Впрочем, Путь Зверя предписывал услаждать себя всеми доступными способами и кормить свои желания. Сестра частенько придавалась плотским удовольствиям с каким-то отчаянным восторгом, до которого Аэцию было далеко. Но я ни с чем в нем, ни с единой чертой не могла смириться.

Он сказал:

— На ужин приедет Дигна.

— Ты уже закончил ужин. Гостей нельзя приглашать на ужин, а самому сидеть рядом, пока они едят. Это невежливо.

Он снова посмотрел на меня, и мне показалось, что сейчас он засмеется.

— Лучше бы тебе думать о важных вещах, — сказал он. — Приготовься, пожалуйста. Я не хочу, чтобы кровь продолжала литься.

— Ты хочешь мира, правда? — не выдержала я. — После всего, что ты сделал, ты хочешь мира?

— Только после всего, что я сделал возможен мир.

Он не собирался со мной спорить. Он был совершенно убежден в том, что поступает правильно, и я не знала, что творится у него в голове. Его мир был совершенен, и он в угоду ему жертвовал реальностью таковой, какая она есть. Так я поняла, насколько он сумасшедший. Он мог быть хорошим тактиком и стратегом, но он строил свой собственный мир, совершенно не понимая, почему народы, которые он сюда привел, не способны жить с принцепсами и преторианцами.

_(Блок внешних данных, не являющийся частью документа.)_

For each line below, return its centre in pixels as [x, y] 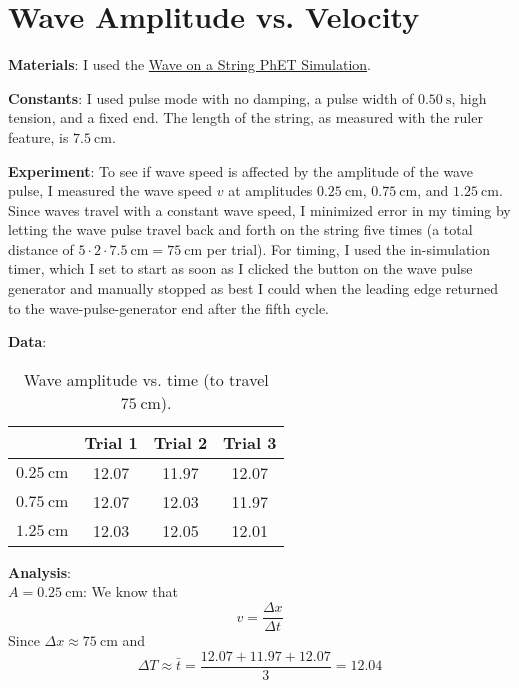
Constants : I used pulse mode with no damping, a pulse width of [211, 97]
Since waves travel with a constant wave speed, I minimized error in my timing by [259, 209]
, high [469, 97]
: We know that [130, 591]
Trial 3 [250, 442]
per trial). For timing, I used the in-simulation [348, 248]
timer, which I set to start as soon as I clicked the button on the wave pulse [240, 268]
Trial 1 [111, 442]
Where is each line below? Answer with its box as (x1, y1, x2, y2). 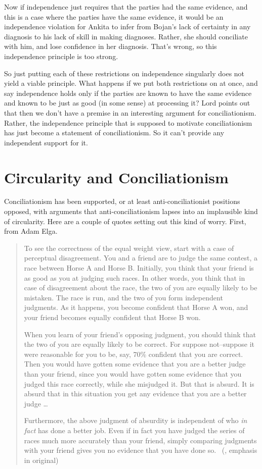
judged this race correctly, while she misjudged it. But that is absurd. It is (24, 378, 254, 389)
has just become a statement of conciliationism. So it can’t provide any (4, 127, 225, 138)
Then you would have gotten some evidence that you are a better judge (24, 358, 246, 369)
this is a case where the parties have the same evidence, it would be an (4, 11, 224, 22)
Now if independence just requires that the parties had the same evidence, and (4, 2, 248, 12)
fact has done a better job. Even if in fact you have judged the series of (24, 425, 245, 435)
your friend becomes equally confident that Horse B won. (24, 311, 201, 322)
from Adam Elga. (4, 226, 58, 236)

Он не понимал опасности, которую закладывает в самый фундамент Империи. Его мысли были предельно конкретны и болезненно утопичны.

Я презирала его за лучшее, что есть в людях, за желание сделать мир лучше. Потому что оно было психотическим.

— Завтра ты говоришь перед ними, — сказал он. — Говоришь то, что считаешь нужным. Но успокой их. Дай им надежду.

— А если я призову к восстанию?

Его взгляд скользил поверх моей головы, а потом вдруг впился со всей ужасной силой этих прозрачных глаз прямо в меня.

— Но ты не будешь этого делать, — сказал он спокойно, безо всякого нажима и без какой-либо интонации вообще. — Потому что ты не хочешь смертей. Твой бог призывает тебя к достоинству и доброте к живущим.

— И к гордости.

— Смирение гордости во благо — это достоинство принцепса, — сказал он. — Потому что он был безграничным голодом, принцем сладостной боли, и не сдерживал себя ни в чем прежде, чем увидел вас. Он смирил себя ради вас, и вы будьте смиренными.

Он цитировал Книгу Человека, наше писание. Я положила вилку, чтобы не отбросить ее со звоном, чтобы вести себя подобающе, как и учил наш бог.

— Ты, животное, поклоняйся своему грязному богу умалишенных. Не смей произносить его слов.

Он склонил голову набок, выдержал мой взгляд.

— Я могу прочитать его слова, купив его книгу в любой книжной лавке или в киоске в аэропорту. Это потому, что принцепсы настолько не хотят понимать, что в мире обитает еще кто-то, кроме них?

Он вглядывался в меня с этим откровением абсолютного безумия, которое вызвало у меня дрожь. Однажды, по дороге в Иллирию, я видела на одном из вокзалов, которые мы проезжали, старушку. У нее была палка, на которой болтались цветные перья, и она вглядывалась в окна стоящего поезда в отчаянном поиске чего-то, чего не было на свете. Это была маленькая, осунувшаяся бабушка, она открывала и закрывала беззубый рот, что-то говорила сама себе. Я долгое время после боялась увидеть ее лицо в окне своей комнаты, увидеть ее неряшливую, увешанную перьями палку и эти голодные глаза.